The validity of a difference-in-differences design is reliant on the parallel trends assumption that digital CBT-I participants and controls would have experienced similar cost trajectories in the absence of the intervention. This assumption is fundamentally unknowable. However, our exact matching procedure on baseline characteristics supports the plausibility of parallel trends, as well-matched comparison groups typically satisfy this assumption.²⁸ Due to the pre-post design, however, we were unable to formally test the parallel trends assumption statistically, the quality of our matching strengthens confidence in the comparability of our treatment and control groups.
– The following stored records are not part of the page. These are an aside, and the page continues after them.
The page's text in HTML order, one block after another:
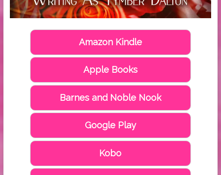
Amazon Kindle
Apple Books
Barnes and Noble Nook
Google Play
Kobo
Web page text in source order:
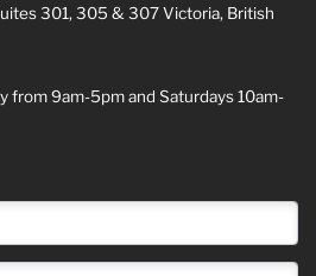
301, 305 & 307 Victoria, British
from 9am-5pm and Saturdays 10am-
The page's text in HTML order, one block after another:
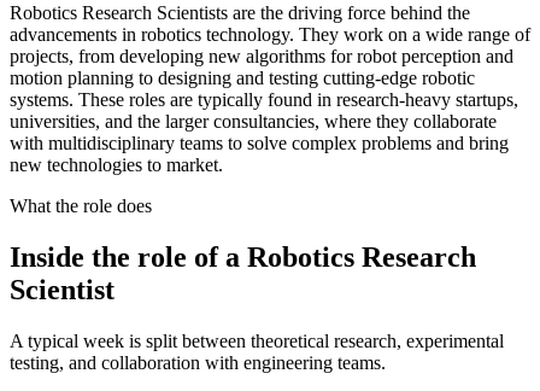
Robotics Research Scientists are the driving force behind the
advancements in robotics technology. They work on a wide range of
projects, from developing new algorithms for robot perception and
motion planning to designing and testing cutting-edge robotic
systems. These roles are typically found in research-heavy startups,
universities, and the larger consultancies, where they collaborate
with multidisciplinary teams to solve complex problems and bring
new technologies to market.
What the role does
Inside the role of a Robotics Research
Scientist
A typical week is split between theoretical research, experimental
testing, and collaboration with engineering teams.
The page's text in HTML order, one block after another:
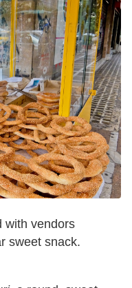
with vendors
sweet snack.
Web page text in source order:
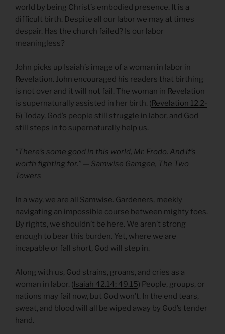
world by being Christ’s embodied presence. It is a
difficult birth. Despite all our labor we may at times
despair. Has the church failed? Is our labor
meaningless?
John picks up Isaiah’s image of a woman in labor in
Revelation. John encouraged his readers that birthing
is not over and it will not fail. The woman in Revelation
is supernaturally assisted in her birth. (Revelation 12.2-
6) Today, God’s people still struggle in labor, and God
still steps in to supernaturally help us.
“There’s some good in this world, Mr. Frodo. And it’s
worth fighting for.” — Samwise Gamgee, The Two
Towers
In a way, we are all Samwise. Gardeners, meekly
navigating an impossible course between mighty foes.
By rights, we shouldn’t be here. We aren’t strong
enough to bear this burden. Yet, where we are
incapable or fall short, God will step in.
Along with us, God strains, groans, and cries as a
woman in labor. (Isaiah 42.14; 49.15) People, groups, or
nations may fail now, but God won’t. In the end tears,
sweat, and blood will all be wiped away by God’s tender
hand.
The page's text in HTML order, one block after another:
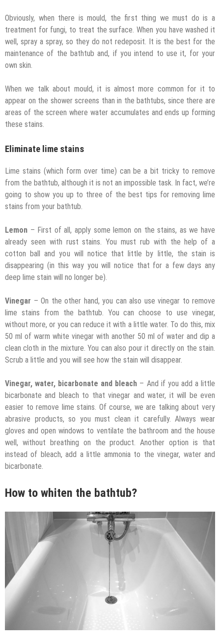
Obviously, when there is mould, the first thing we must do is a
treatment for fungi, to treat the surface. When you have washed it
well, spray a spray, so they do not redeposit. It is the best for the
maintenance of the bathtub and, if you intend to use it, for your
own skin.
When we talk about mould, it is almost more common for it to
appear on the shower screens than in the bathtubs, since there are
areas of the screen where water accumulates and ends up forming
these stains.
Eliminate lime stains
Lime stains (which form over time) can be a bit tricky to remove
from the bathtub, although it is not an impossible task. In fact, we’re
going to show you up to three of the best tips for removing lime
stains from your bathtub.
Lemon – First of all, apply some lemon on the stains, as we have
already seen with rust stains. You must rub with the help of a
cotton ball and you will notice that little by little, the stain is
disappearing (in this way you will notice that for a few days any
deep lime stain will no longer be).
Vinegar – On the other hand, you can also use vinegar to remove
lime stains from the bathtub. You can choose to use vinegar,
without more, or you can reduce it with a little water. To do this, mix
50 ml of warm white vinegar with another 50 ml of water and dip a
clean cloth in the mixture. You can also pour it directly on the stain.
Scrub a little and you will see how the stain will disappear.
Vinegar, water, bicarbonate and bleach – And if you add a little
bicarbonate and bleach to that vinegar and water, it will be even
easier to remove lime stains. Of course, we are talking about very
abrasive products, so you must clean it carefully. Always wear
gloves and open windows to ventilate the bathroom and the house
well, without breathing on the product. Another option is that
instead of bleach, add a little ammonia to the vinegar, water and
bicarbonate.
How to whiten the bathtub?
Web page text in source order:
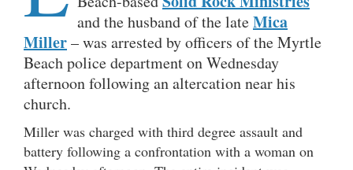
and the husband of the lateMica
Miller– was arrested by officers of the Myrtle
Beach police department on Wednesday
afternoon following an altercation near his
church.
Miller was charged with third degree assault and
battery following a confrontation with a woman on
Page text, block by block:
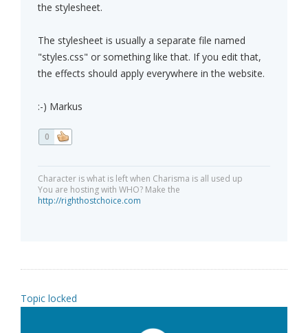
the stylesheet.
The stylesheet is usually a separate file named
"styles.css" or something like that. If you edit that,
the effects should apply everywhere in the website.
:-) Markus
0
Character is what is left when Charisma is all used up
You are hosting with WHO? Make the
http://righthostchoice.com
Topic locked

Consequently, we present cost savings in associative terms, relative to matched controls receiving standard care, rather than as definitive causal effects.

Future studies should assess multi-year cost trajectories, to better understand how costs may change over time, integrate patient-reported outcomes found within chart data, and evaluate digital CBT-I impact in subgroups (eg, high insomnia severity, comorbidity, older adults), and insomnia subtypes. Integrated health economic analyses combining direct healthcare costs, clinical severity (Charlson Comorbidity Index) and workplace productivity, may help better capture both payer and employer perspectives simultaneously using novel data linkage techniques.

CONCLUSIONS

Implementation of digital CBT-I reduced first-year total healthcare costs by $2083 per patient (42% reduction) compared with standard of care insomnia pharmacotherapy, driven by a 46% reduction in pharmacy expenditures and downward trends across medical services. As insomnia prevalence and medication costs rise, digital CBT-I provides a scalable, guideline-concordant treatment that aligns clinical benefits with economic efficiency. These results support payer adoption of SleepioRx to mitigate the high clinical and financial burden of insomnia.

Note

SleepioRx is a digital therapeutic intended for the treatment of chronic insomnia/insomnia disorder as an adjunct to usual care in patients aged 18 and older. SleepioRx is a prescription device delivering Cognitive Behavioral Therapy for Insomnia (CBT-I) and can be made available on the order of a licensed healthcare provider. Patients should read the instructions for use for full information.

Disclosures

This work was supported by Big Health Inc., the company that develops and commercializes SleepioRx.

Funding

This research was supported by Big Health Inc., which played a role in the study design, provided access to data for matching purposes, contributed to data interpretation, and drafted the manuscript for publication. However, the analysis of claims data was conducted independently by the Office of Health Economics (OHE), London. All statistical analyses were performed by OHE. The decision to submit the manuscript for publication was made jointly by Big Health and OHE.